[WHAT TO PRODUCE]: Write exactly the lines running from the start of the material below to the line that includes "verfasst von Ingeborg P. am 29.02.2024", and include no pictures.

[Start of section]

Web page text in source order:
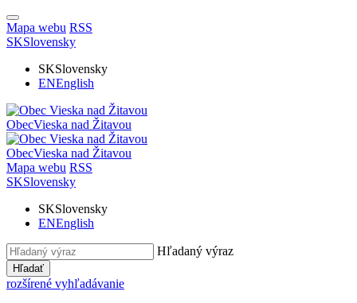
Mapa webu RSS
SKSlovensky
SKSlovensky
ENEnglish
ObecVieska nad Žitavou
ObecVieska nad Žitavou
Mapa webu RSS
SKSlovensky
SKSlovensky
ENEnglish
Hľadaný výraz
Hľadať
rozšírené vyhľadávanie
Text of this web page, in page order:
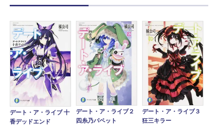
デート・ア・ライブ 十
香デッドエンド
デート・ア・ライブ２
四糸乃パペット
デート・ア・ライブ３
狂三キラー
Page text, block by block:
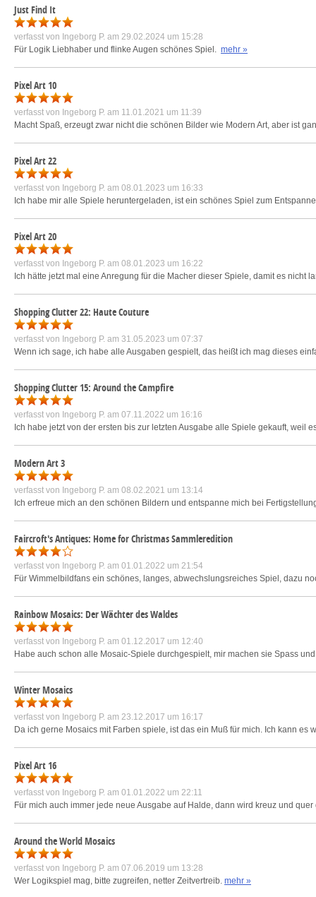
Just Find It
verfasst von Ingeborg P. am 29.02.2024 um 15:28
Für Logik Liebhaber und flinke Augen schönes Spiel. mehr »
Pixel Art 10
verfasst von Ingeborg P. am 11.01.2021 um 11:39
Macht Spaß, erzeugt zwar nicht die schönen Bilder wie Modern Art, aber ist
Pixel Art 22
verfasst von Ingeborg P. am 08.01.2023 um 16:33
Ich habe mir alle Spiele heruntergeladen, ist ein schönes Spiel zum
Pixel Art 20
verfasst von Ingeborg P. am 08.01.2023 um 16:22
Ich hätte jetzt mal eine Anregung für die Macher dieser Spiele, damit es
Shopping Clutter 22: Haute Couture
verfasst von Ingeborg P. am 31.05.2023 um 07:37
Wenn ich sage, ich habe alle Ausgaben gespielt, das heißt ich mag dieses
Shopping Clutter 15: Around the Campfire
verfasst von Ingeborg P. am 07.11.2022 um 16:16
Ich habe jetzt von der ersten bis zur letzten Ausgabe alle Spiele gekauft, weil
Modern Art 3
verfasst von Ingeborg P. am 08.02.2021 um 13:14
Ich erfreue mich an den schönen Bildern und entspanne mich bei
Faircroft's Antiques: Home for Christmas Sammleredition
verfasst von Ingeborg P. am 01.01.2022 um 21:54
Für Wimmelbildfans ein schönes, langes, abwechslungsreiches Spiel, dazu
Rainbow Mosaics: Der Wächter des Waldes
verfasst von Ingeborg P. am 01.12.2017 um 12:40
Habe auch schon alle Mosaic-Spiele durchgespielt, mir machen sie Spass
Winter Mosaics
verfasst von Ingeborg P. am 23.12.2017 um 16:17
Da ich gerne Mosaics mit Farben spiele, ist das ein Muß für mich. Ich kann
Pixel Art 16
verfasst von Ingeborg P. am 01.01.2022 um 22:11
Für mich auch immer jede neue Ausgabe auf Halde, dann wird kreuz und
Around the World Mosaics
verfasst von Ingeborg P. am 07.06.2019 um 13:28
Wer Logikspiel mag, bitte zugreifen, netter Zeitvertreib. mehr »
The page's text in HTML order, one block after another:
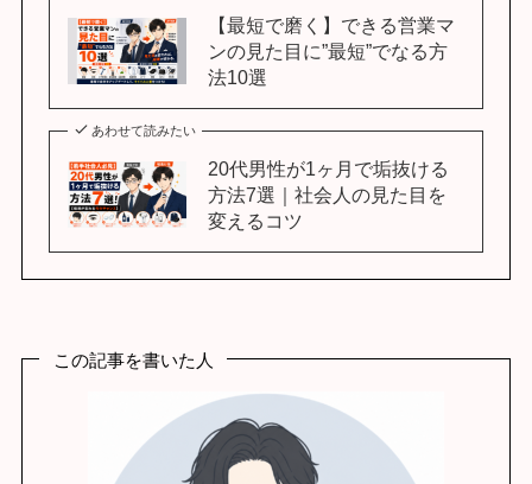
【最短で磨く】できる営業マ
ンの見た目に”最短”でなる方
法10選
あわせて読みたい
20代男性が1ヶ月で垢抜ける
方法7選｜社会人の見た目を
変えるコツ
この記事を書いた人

[End of section]

[PROBLEM SOLUTION]:
Web page text in source order:
Mapa webu RSS
SKSlovensky
SKSlovensky
ENEnglish
ObecVieska nad Žitavou
ObecVieska nad Žitavou
Mapa webu RSS
SKSlovensky
SKSlovensky
ENEnglish
Hľadaný výraz
Hľadať
rozšírené vyhľadávanie
Text of this web page, in page order:
デート・ア・ライブ 十
香デッドエンド
デート・ア・ライブ２
四糸乃パペット
デート・ア・ライブ３
狂三キラー
Page text, block by block:
Just Find It
verfasst von Ingeborg P. am 29.02.2024 um 15:28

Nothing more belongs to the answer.